Diogo, por seu lado, está sempre com fones no ouvido e, ao mesmo tempo, lê enquanto come: já teria desistido de buscar a atenção da mãe? Quando vai pedir um cheque para pagar inscrição no vestibular, ela não o atende de pronto. Talvez quando ele precisou se submeter a uma cirurgia de apendicite no passado tenha recebido atenção da mãe, e por isso a irmãzinha lhe peça para ver a cicatriz dele e passa até a desejar estar com a mesma doença para auferir os mesmos cuidados.
Não é preciso ter muita imaginação para o espectador perceber que Angela vai identificar que quem lhe telefona é o filho da terapeuta, e a partir daí o roteiro vai se desenvolver dentro de uma dramaturgia nem sempre satisfatória.

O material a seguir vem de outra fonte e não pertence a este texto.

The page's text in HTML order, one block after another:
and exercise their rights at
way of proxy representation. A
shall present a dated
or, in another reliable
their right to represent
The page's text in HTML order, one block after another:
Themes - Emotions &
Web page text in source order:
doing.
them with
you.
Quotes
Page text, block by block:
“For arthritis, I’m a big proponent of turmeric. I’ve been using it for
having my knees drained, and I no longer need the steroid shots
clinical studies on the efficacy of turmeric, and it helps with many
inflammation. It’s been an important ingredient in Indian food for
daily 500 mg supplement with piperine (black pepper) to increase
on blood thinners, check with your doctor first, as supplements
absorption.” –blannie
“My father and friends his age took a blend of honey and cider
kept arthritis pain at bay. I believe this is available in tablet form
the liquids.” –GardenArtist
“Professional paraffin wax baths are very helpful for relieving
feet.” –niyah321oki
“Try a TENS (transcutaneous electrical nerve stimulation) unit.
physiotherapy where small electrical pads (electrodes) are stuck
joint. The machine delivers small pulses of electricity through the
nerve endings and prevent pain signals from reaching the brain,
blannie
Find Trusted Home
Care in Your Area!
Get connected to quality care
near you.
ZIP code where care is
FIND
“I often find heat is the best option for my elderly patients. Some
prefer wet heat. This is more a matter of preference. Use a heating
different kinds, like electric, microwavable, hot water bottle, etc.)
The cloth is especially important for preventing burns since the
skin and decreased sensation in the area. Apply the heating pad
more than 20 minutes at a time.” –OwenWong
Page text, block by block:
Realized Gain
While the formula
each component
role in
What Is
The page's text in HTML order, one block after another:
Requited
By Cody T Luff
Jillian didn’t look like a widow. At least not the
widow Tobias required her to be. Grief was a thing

É interessante que o silêncio dos telefonemas de Diogo funcionem de modo análogo ao “silêncio terapêutico” de tantas técnicas psicanalíticas que visam induzir à verbalização por parte dos pacientes - enquanto o analista se mantém ao máximo dentro de uma “regra de abstinência” quase em mutismo.
Também os “silêncios” de Clarice fora do consultório, como mãe, poderiam oferecer uma compreensão para as atitudes de Diogo - 17 anos, quase 18, nos dias de hoje no Rio de Janeiro – que precisa telefonar para pacientes de sua mãe como forma de excitação sexual para se masturbar. Ele erotiza por meio de um fetiche sua relação edipiana mal elaborada pela distância que a mãe parece ter em relação aos filhos?

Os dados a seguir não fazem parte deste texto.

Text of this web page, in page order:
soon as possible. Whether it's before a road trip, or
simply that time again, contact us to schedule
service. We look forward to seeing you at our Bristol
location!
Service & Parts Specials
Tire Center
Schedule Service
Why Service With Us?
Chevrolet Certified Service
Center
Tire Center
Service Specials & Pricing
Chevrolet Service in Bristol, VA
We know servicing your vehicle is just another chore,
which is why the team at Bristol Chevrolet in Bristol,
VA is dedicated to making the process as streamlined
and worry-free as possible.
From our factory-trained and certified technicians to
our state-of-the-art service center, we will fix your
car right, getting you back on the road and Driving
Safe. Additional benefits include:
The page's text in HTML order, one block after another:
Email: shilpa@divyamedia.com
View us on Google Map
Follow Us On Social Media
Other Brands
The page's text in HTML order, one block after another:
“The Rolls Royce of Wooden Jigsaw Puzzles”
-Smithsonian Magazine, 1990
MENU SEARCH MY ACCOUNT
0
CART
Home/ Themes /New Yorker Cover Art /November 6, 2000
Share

Ou seja, o argumento nos traria um insólito “triângulo”, não necessariamente “amoroso”, entre uma paciente, sua terapeuta e o filho da terapeuta, sendo que as duas extremidades aproximam-se pela lacuna que o vértice (terapeuta/mãe) significa para ambos?
É uma pena que a construção da personagem da terapeuta mostre uma pessoa tão despreparada para suas funções, dentro e fora da profissão, oferecendo poucos elementos para compreendermos melhor suas dificuldades pessoais. Ao personagem de seu marido ainda são dados menos elementos de caracterização, exceto quando ele verbaliza insatisfações conjugais. Com isto, desperdiçam-se o que atores como Denise Fraga e Emílio de Mello poderiam oferecer para maior verossimilhança nas situações. Karine Teles e Tom Karabachian fazem bem aquilo que podem fazer com seus personagens, aos quais o roteiro dá mais tempo em cena: são personagens bem interessantes na situação de base, mas nem sempre verossímeis no desenvolvimento. Anita Ferraz (a irmã menor) e Daniel Rangel (Guilherme, um amigo de Diogo), em personagens coadjuvantes, estão bem, ainda que a intervenção de ‘Guilherme’ no enredo também fique como uma ponta solta inserida sem maior organicidade com o todo. Mas o pior de tudo é o desfecho que parece improvisado na base “o filme tinha mesmo que se encerrar” e foi assim porque o roteirista assim quis. Forçado.
Em filmes de outros diretores, o roteirista, agora estreando na direção, já demonstrara ter boas ideias com desenvolvimentos pouco satisfatórios, e o mesmo problema se repete neste Fala Comigo. Na direção, o abuso de grandes planos nos rostos dos atores nem sempre se justifica, exceto por mostrar a sensibilidade de Karine Teles, premiada como melhor atriz no Festival do Rio 2016. Mas para ter sido o melhor filme no mesmo festival, fica a impressão de que a mostra não foi das mais empolgantes.